• **Assigned task**: Your task is to count the lines of the records that contain "Regression". Answer with the number and nothing else.

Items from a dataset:
::::::::::
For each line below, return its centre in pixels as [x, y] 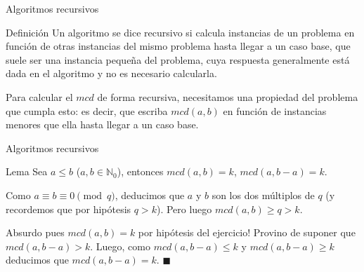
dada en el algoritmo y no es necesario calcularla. [111, 73]
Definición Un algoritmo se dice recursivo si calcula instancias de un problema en [180, 32]
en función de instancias [275, 110]
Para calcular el [39, 96]
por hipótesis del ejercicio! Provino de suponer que [247, 232]
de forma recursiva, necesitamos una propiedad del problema [228, 96]
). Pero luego [184, 209]
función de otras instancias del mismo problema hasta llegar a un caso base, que [178, 46]
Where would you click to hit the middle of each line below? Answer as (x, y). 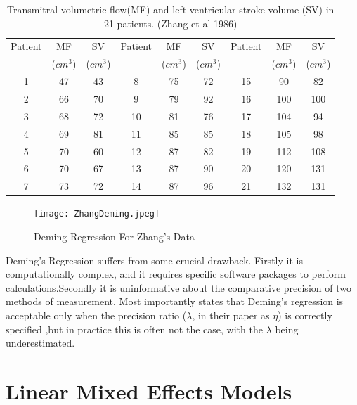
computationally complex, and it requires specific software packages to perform (176, 274)
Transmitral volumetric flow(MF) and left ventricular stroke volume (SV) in (171, 9)
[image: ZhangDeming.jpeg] (97, 214)
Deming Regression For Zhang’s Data (114, 236)
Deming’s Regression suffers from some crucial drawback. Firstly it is (154, 260)
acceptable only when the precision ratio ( (96, 315)
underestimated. (40, 343)
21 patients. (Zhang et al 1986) (170, 23)
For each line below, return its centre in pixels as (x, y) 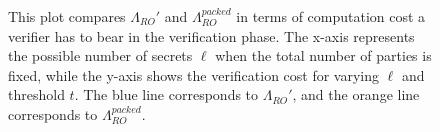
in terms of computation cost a (331, 16)
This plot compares (67, 16)
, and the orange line (356, 94)
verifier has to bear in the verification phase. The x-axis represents (211, 35)
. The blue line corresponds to (166, 94)
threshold (36, 94)
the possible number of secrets (100, 55)
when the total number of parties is (323, 55)
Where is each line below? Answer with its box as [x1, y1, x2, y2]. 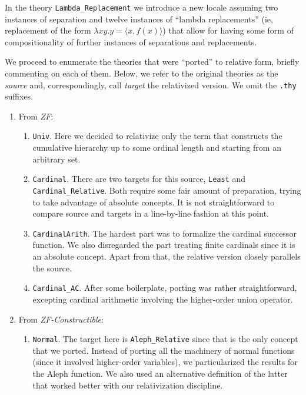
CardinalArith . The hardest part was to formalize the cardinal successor [32, 227, 297, 239]
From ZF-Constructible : [18, 313, 104, 325]
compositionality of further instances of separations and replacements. [5, 35, 257, 48]
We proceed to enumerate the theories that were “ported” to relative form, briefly [5, 55, 300, 68]
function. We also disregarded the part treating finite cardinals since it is [32, 238, 295, 251]
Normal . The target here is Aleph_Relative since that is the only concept [32, 333, 298, 345]
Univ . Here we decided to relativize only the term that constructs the [32, 130, 282, 142]
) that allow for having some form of [162, 24, 294, 36]
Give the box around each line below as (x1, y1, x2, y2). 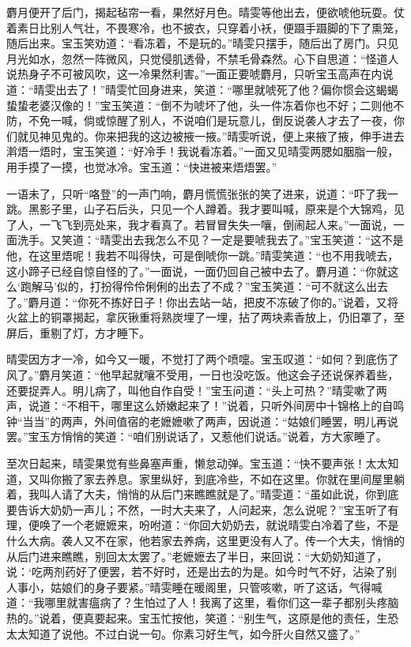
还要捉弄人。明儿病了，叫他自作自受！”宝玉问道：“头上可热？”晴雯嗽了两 (6, 382, 387, 398)
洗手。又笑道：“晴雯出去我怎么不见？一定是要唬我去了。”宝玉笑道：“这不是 (17, 231, 404, 248)
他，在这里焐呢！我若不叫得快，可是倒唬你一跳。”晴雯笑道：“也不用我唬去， (6, 246, 399, 263)
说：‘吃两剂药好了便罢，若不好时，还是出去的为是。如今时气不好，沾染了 (6, 563, 386, 580)
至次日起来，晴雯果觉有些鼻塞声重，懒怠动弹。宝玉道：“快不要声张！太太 (6, 455, 388, 472)
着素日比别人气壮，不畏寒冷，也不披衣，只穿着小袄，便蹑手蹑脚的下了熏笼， (6, 19, 405, 36)
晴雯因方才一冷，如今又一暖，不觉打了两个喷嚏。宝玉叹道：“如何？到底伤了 (6, 351, 399, 367)
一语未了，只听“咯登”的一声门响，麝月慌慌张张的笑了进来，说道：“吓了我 (6, 185, 387, 201)
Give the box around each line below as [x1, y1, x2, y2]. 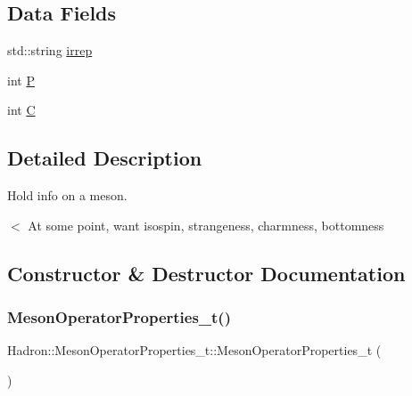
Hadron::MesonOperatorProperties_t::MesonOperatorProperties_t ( [7, 341, 382, 360]
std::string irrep [7, 41, 93, 60]
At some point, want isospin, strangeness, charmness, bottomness [28, 215, 384, 234]
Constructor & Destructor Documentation [7, 259, 406, 287]
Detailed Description [7, 144, 202, 172]
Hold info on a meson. [7, 186, 128, 205]
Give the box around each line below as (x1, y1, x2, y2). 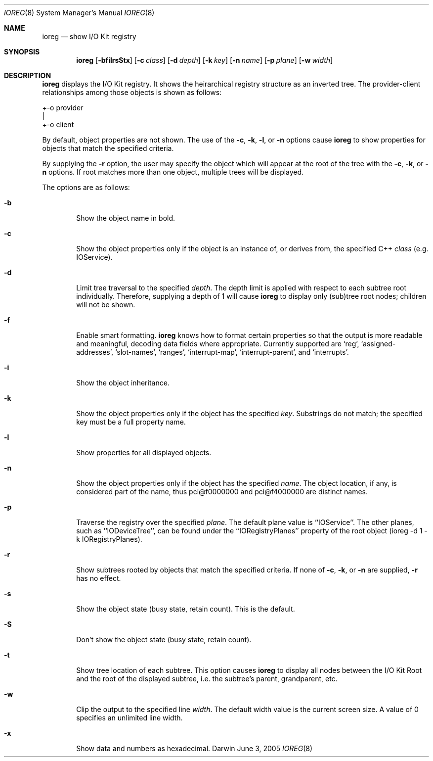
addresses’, (76, 348, 114, 356)
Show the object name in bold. (76, 214, 175, 222)
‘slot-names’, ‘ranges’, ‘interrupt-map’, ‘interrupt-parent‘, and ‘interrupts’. (115, 348, 349, 356)
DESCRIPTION (4, 71, 51, 80)
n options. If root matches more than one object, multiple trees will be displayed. (42, 168, 304, 176)
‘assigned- (361, 339, 396, 348)
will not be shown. (76, 300, 135, 309)
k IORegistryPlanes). (76, 535, 142, 543)
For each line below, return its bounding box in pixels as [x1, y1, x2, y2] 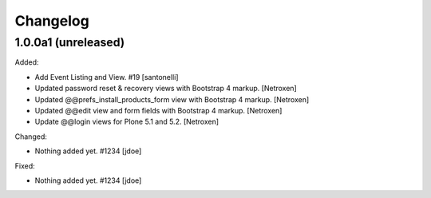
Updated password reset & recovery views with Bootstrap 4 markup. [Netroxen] [34, 84, 297, 93]
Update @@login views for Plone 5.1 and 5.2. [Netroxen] [34, 117, 219, 127]
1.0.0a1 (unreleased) [14, 35, 125, 49]
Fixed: [14, 160, 35, 171]
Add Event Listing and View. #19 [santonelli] [34, 72, 179, 81]
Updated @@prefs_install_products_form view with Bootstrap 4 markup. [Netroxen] [34, 94, 310, 104]
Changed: [14, 132, 47, 141]
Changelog [14, 12, 89, 30]
::::::::::
• **Solution**: 2